Bernstein sees the price of Bitcoin reaching $150,000. In a note to clients this week, the company asked investors to buy Bitcoin mining tools because the recent poor performance “may be the last window before the halving.”
As the cryptocurrency continues to rise, currently trading above $72,000, the company recalled the words of Satoshi Nakamoto, who told another forum member discussing Bitcoin in 2010 that, “If you don't understand it, I don't have time to analyze it.” So try to be convinced.”
According to analysts at Bernstein, Bitcoin miners remain the best proxy for stocks to participate in the rally.
“We are now more convinced about a Bitcoin price of $150,000,” they said.
“Today the price of Bitcoin is $71,000, and we expected it to break through this price after the halving. We built institutional inflows of Bitcoin into our estimates to arrive at the price of Bitcoin. We estimated inflows of $10 billion USD for 2024 and another $60 billion for 2025. In the latest 40 trading days after the launch of the ETFs on January 10, inflows from Bitcoin ETFs have already exceeded $9.5 billion.”
Also, analysts believe that these are still the early days of integrating Bitcoin into traditional asset portfolios.

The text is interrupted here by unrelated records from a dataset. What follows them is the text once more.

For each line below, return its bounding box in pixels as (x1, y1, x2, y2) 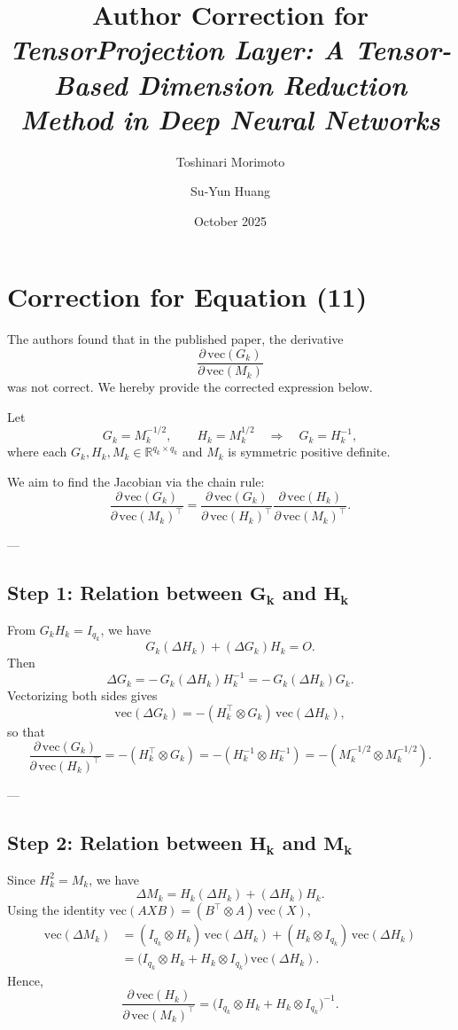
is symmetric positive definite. (228, 442, 391, 461)
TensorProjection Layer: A (9, 31, 345, 68)
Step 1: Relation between (7, 579, 243, 606)
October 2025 (193, 211, 268, 230)
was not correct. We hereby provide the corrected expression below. (7, 378, 373, 396)
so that (7, 722, 45, 740)
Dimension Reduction (137, 66, 408, 103)
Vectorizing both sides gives (7, 686, 158, 705)
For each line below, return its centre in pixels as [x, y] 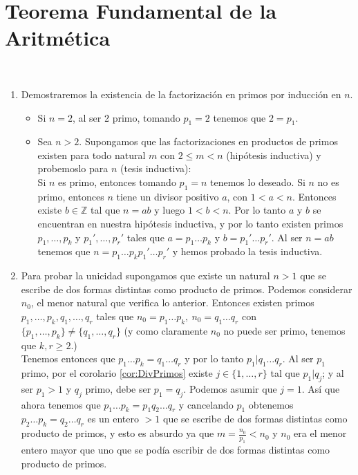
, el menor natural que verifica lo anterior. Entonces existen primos [172, 302]
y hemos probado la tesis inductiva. [247, 251]
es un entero [113, 419]
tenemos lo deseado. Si [258, 182]
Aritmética [58, 38]
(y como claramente [166, 330]
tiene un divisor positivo [168, 196]
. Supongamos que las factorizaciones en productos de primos [208, 141]
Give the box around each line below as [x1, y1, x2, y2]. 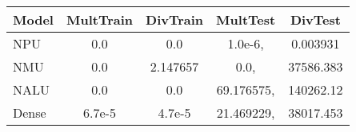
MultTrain [66, 10, 134, 29]
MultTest [216, 10, 276, 29]
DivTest [290, 10, 341, 29]
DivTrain [146, 10, 204, 29]
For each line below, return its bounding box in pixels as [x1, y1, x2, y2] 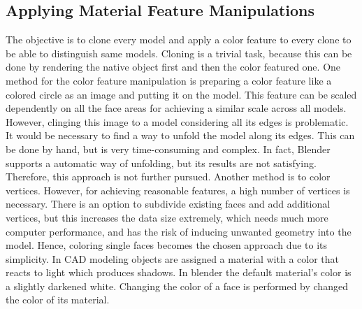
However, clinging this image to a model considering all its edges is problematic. [6, 114, 349, 129]
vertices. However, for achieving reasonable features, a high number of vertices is [6, 182, 350, 197]
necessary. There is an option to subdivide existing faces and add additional [6, 196, 331, 211]
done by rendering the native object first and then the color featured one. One [6, 59, 341, 74]
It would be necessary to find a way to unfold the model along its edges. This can [6, 128, 355, 143]
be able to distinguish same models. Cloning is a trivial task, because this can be [6, 45, 352, 60]
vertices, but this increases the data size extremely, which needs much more [6, 210, 328, 224]
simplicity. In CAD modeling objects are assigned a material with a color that [6, 251, 339, 266]
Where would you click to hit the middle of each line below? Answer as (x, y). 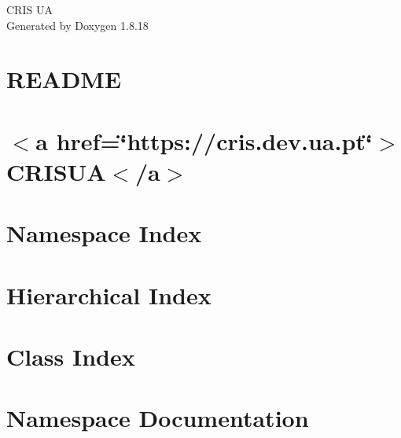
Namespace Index (104, 233)
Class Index (71, 357)
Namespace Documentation (158, 418)
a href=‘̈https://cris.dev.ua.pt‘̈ (204, 140)
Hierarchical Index (109, 294)
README (64, 79)
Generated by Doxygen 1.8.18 (77, 25)
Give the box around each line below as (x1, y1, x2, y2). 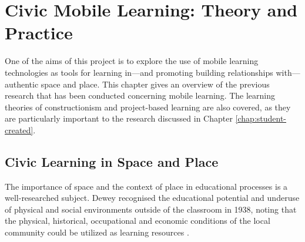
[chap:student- (235, 112, 287, 125)
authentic (5, 78, 39, 90)
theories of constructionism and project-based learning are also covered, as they (5, 100, 291, 113)
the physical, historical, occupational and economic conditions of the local (5, 214, 270, 227)
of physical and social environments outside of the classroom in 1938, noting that (5, 203, 297, 215)
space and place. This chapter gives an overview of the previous (41, 78, 270, 90)
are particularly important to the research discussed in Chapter (5, 112, 233, 125)
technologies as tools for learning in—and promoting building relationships (5, 66, 273, 78)
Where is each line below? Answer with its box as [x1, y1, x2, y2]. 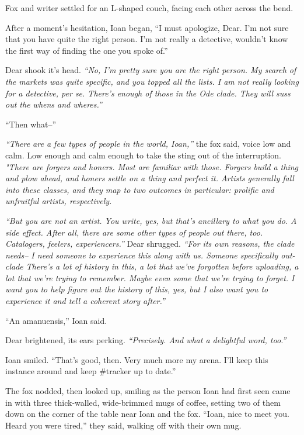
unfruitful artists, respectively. [5, 195, 112, 207]
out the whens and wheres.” [5, 98, 102, 111]
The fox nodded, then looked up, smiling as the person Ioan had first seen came [5, 385, 291, 397]
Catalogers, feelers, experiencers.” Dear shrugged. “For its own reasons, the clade [5, 237, 295, 250]
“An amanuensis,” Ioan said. [5, 314, 107, 326]
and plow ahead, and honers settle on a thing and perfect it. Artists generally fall [5, 172, 294, 184]
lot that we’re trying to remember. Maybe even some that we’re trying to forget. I [5, 271, 295, 284]
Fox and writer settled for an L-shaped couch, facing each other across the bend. [5, 2, 293, 13]
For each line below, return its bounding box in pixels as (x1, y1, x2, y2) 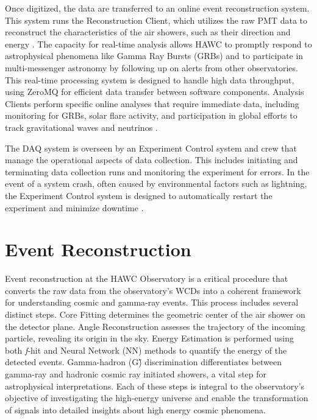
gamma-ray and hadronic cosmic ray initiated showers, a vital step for (5, 367, 267, 380)
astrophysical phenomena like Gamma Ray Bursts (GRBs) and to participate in (5, 49, 304, 62)
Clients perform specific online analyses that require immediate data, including (5, 97, 299, 110)
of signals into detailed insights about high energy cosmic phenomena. (5, 403, 266, 416)
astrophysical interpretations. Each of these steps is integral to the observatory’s (5, 379, 305, 392)
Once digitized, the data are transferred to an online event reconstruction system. (5, 2, 310, 14)
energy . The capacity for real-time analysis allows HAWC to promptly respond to (5, 37, 312, 50)
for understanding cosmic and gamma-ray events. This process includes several (5, 296, 299, 309)
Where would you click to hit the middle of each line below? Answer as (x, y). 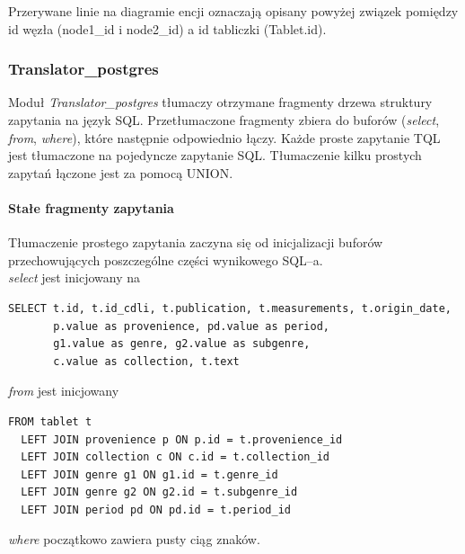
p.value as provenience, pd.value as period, (191, 326)
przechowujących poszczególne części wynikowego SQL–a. (166, 259)
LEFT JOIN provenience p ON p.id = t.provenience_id (182, 439)
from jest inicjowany (64, 391)
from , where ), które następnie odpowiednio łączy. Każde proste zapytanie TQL (224, 137)
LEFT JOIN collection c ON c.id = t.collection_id (175, 457)
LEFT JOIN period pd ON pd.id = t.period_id (156, 509)
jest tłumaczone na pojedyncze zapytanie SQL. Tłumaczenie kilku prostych (215, 155)

They added: “Investors only look at the daily correlation between Bitcoin miners, and only during the days they see Bitcoin rising.” “This selective cyclical view is incomplete. During the cycle, Bitcoin miners always outperform Bitcoin during bull markets and always underperform Bitcoin during bear markets.”
“Investors have to look at the cycle, and for us, we are still halfway into the 2024-2025 cycle and see every window of weakness in mining companies as a buying opportunity,” the analysts added.
Bernstein also believes that Bitcoin prices and transaction fees provide a cushion for miners in the halving event, while Bitcoin mining stocks are cheap.